MATERIAL PROVIDED ▸
========================================

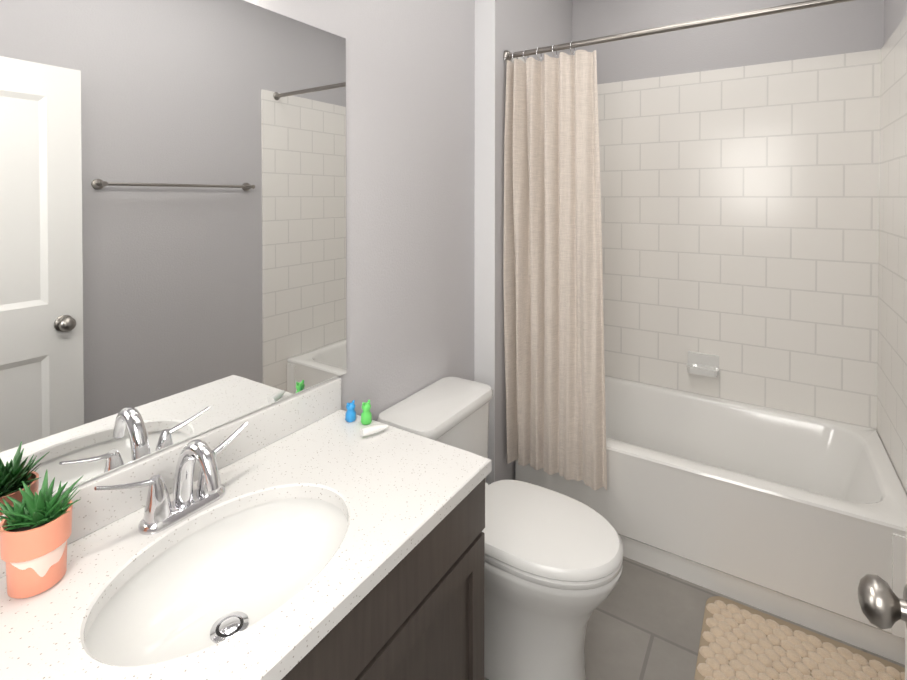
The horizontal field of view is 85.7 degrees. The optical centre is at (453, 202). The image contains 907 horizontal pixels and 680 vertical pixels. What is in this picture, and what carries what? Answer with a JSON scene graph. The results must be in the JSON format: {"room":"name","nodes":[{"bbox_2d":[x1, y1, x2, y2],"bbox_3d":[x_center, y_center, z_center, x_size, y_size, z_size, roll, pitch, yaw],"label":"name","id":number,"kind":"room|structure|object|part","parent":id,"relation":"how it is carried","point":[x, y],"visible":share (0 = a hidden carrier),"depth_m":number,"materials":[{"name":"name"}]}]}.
{"room":"bathroom","nodes":[
{"label":"bathroom","id":0,"kind":"room"},
{"bbox_2d":[244,0,474,420],"bbox_3d":[-0.659,0.082,1.144,0.100,2.860,2.640,0,1,33],"label":"wall","id":1,"kind":"structure","parent":0,"point":[410,124],"depth_m":1.80,"materials":[{"name":"grey paint"}]},
{"bbox_2d":[0,377,340,568],"bbox_3d":[-0.703,0.595,0.970,0.020,0.095,1.290,0,1,33],"label":"backsplash","id":2,"kind":"structure","parent":1,"relation":"attached to","point":[272,420],"depth_m":1.27,"materials":[{"name":"white stone"}]},
{"bbox_2d":[0,0,346,517],"bbox_3d":[-0.740,0.020,0.918,0.006,1.052,1.475,0,1,33],"label":"mirror","id":3,"kind":"object","parent":1,"relation":"attached to","point":[172,222],"visible":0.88,"depth_m":1.06,"materials":[{"name":"clear glass"}]},
{"bbox_2d":[474,0,494,484],"bbox_3d":[0.140,0.069,2.197,0.104,2.860,0.004,0,1,33],"label":"wall","id":4,"kind":"structure","parent":0,"point":[484,279],"depth_m":2.19,"materials":[{"name":"white paint"}]},
{"bbox_2d":[495,0,572,481],"bbox_3d":[0.399,0.063,2.692,0.204,2.860,1.110,0,1,33],"label":"wall","id":5,"kind":"structure","parent":0,"point":[521,25],"depth_m":2.24,"materials":[{"name":"grey paint"}]},
{"bbox_2d":[503,0,853,489],"bbox_3d":[0.855,0.249,1.869,1.454,1.888,0.111,0,1,33],"label":"shower curtain","id":6,"kind":"object","parent":5,"relation":"attached to","point":[554,330],"visible":1,"depth_m":2.12,"materials":[{"name":"beige fabric"}]},
{"bbox_3d":[0.854,-0.667,1.856,1.454,0.056,0.056,0,1,33],"label":"rod","id":7,"kind":"part","parent":6,"relation":"part of","materials":[{"name":"silver metal"}]},
{"bbox_2d":[484,556,904,679],"bbox_3d":[0.366,1.551,1.221,2.160,0.080,4.050,0,1,33],"label":"floor","id":8,"kind":"structure","parent":0,"point":[645,622],"depth_m":1.73,"materials":[{"name":"tile"}]},
{"bbox_2d":[0,405,491,679],"bbox_3d":[-0.483,1.080,0.834,0.544,0.870,1.290,0,1,33],"label":"bathroom vanity","id":9,"kind":"object","parent":8,"relation":"on","point":[405,600],"depth_m":0.97,"materials":[{"name":"white stone"}]},
{"bbox_2d":[0,469,82,598],"bbox_3d":[-0.700,0.557,0.829,0.117,0.174,0.128,0,1,33],"label":"plant","id":10,"kind":"object","parent":9,"relation":"on","point":[35,531],"visible":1,"depth_m":0.81,"materials":[{"name":"green plant"}]},
{"bbox_3d":[-0.706,0.587,0.829,0.096,0.116,0.096,0,1,33],"label":"pot","id":11,"kind":"part","parent":10,"relation":"part of","materials":[{"name":"pink ceramic"}]},
{"bbox_2d":[92,421,255,532],"bbox_3d":[-0.526,0.563,0.999,0.148,0.159,0.312,0,1,33],"label":"faucet","id":12,"kind":"object","parent":9,"relation":"on","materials":[{"name":"silver metal"}]},
{"bbox_2d":[32,457,395,679],"bbox_3d":[-0.399,0.716,0.901,0.343,0.160,0.480,0,1,33],"label":"sink","id":13,"kind":"object","parent":9,"relation":"in","point":[166,602],"depth_m":0.96,"materials":[{"name":"white ceramic"}]},
{"bbox_2d":[345,400,387,436],"bbox_3d":[-0.260,0.606,1.383,0.151,0.064,0.093,0,1,33],"label":"toiletries","id":14,"kind":"object","parent":9,"relation":"on","point":[366,416],"depth_m":1.40},
{"bbox_2d":[377,377,623,679],"bbox_3d":[0.170,1.112,1.639,0.767,0.788,0.468,0,1,33],"label":"toilet","id":15,"kind":"object","parent":8,"relation":"on","point":[553,565],"visible":0.62,"depth_m":1.49,"materials":[{"name":"white ceramic"}]},
{"bbox_3d":[-0.054,0.738,1.779,0.234,0.045,0.468,0,1,33],"label":"tank lid","id":16,"kind":"part","parent":15,"relation":"part of","materials":[{"name":"white ceramic"}]},
{"bbox_3d":[-0.056,0.930,1.783,0.214,0.337,0.444,0,1,33],"label":"tank","id":17,"kind":"part","parent":15,"relation":"part of","materials":[{"name":"white ceramic"}]},
{"bbox_3d":[0.274,1.035,1.571,0.520,0.038,0.382,0,1,33],"label":"lid","id":18,"kind":"part","parent":15,"relation":"part of","materials":[{"name":"white plastic"}]},
{"bbox_3d":[0.267,1.293,1.579,0.533,0.427,0.376,0,1,33],"label":"bowl","id":19,"kind":"part","parent":15,"relation":"part of","materials":[{"name":"white ceramic"}]},
{"bbox_3d":[0.287,1.067,1.563,0.485,0.022,0.378,0,1,33],"label":"seat","id":20,"kind":"part","parent":15,"relation":"part of","materials":[{"name":"white plastic"}]},
{"bbox_2d":[515,376,906,664],"bbox_3d":[1.113,1.268,2.282,1.428,0.460,0.824,0,1,33],"label":"bathtub","id":21,"kind":"object","parent":8,"relation":"on","point":[800,519],"visible":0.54,"depth_m":1.93,"materials":[{"name":"white ceramic"}]},
{"bbox_2d":[694,596,904,679],"bbox_3d":[1.109,1.493,1.520,0.611,0.025,0.464,0,1,33],"label":"bath mat","id":22,"kind":"object","parent":8,"relation":"on","point":[738,641],"visible":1,"depth_m":1.61,"materials":[{"name":"beige fabric"}]},
{"bbox_2d":[572,0,883,83],"bbox_3d":[1.413,0.064,2.641,1.556,2.860,0.100,0,1,33],"label":"wall","id":23,"kind":"structure","parent":0,"point":[843,27],"depth_m":2.60,"materials":[{"name":"grey paint"}]},
{"bbox_2d":[597,49,880,430],"bbox_3d":[1.340,0.171,2.622,1.432,1.745,0.012,0,1,33],"label":"wall tile","id":24,"kind":"structure","parent":23,"relation":"attached to","point":[740,219],"depth_m":2.50,"materials":[{"name":"white tile"}]},
{"bbox_2d":[687,351,718,377],"bbox_3d":[1.318,0.859,2.589,0.150,0.100,0.079,0,1,33],"label":"soap dish","id":25,"kind":"object","parent":24,"relation":"attached to","point":[702,364],"visible":0.96,"depth_m":2.59,"materials":[{"name":"white ceramic"}]},
{"bbox_2d":[884,0,906,43],"bbox_3d":[1.010,0.087,0.670,0.100,2.860,3.650,0,1,33],"label":"wall","id":26,"kind":"structure","parent":0,"point":[895,12],"depth_m":2.07,"materials":[{"name":"grey paint"}]},
{"bbox_2d":[877,15,906,494],"bbox_3d":[1.677,0.406,1.815,0.012,2.195,1.009,0,1,33],"label":"wall tile","id":27,"kind":"structure","parent":26,"relation":"attached to","point":[892,363],"depth_m":1.96,"materials":[{"name":"white tile"}]},
{"bbox_3d":[0.285,0.097,-0.147,0.234,2.860,0.100,0,1,33],"label":"wall","id":28,"kind":"structure","parent":0,"visible":0},
{"bbox_2d":[905,544,906,679],"bbox_3d":[0.412,0.493,0.322,0.035,2.033,0.760,0,1,33],"label":"door leaf","id":29,"kind":"structure","parent":28,"relation":"in","point":[906,628],"depth_m":0.65,"materials":[{"name":"white paint"}]},
{"bbox_2d":[858,574,906,629],"bbox_3d":[0.592,0.503,0.601,0.149,0.066,0.100,0,1,33],"label":"door knob","id":30,"kind":"object","parent":29,"relation":"attached to","point":[882,605],"depth_m":0.60,"materials":[{"name":"silver metal"}]}
]}

========================================

EXERCISE DIRECTIONS ▸
Please return every line of the records that contains the word "bathroom".

EXPECTED ANSWER ▸
{"room":"bathroom","nodes":[
{"label":"bathroom","id":0,"kind":"room"},
{"bbox_2d":[0,405,491,679],"bbox_3d":[-0.483,1.080,0.834,0.544,0.870,1.290,0,1,33],"label":"bathroom vanity","id":9,"kind":"object","parent":8,"relation":"on","point":[405,600],"depth_m":0.97,"materials":[{"name":"white stone"}]},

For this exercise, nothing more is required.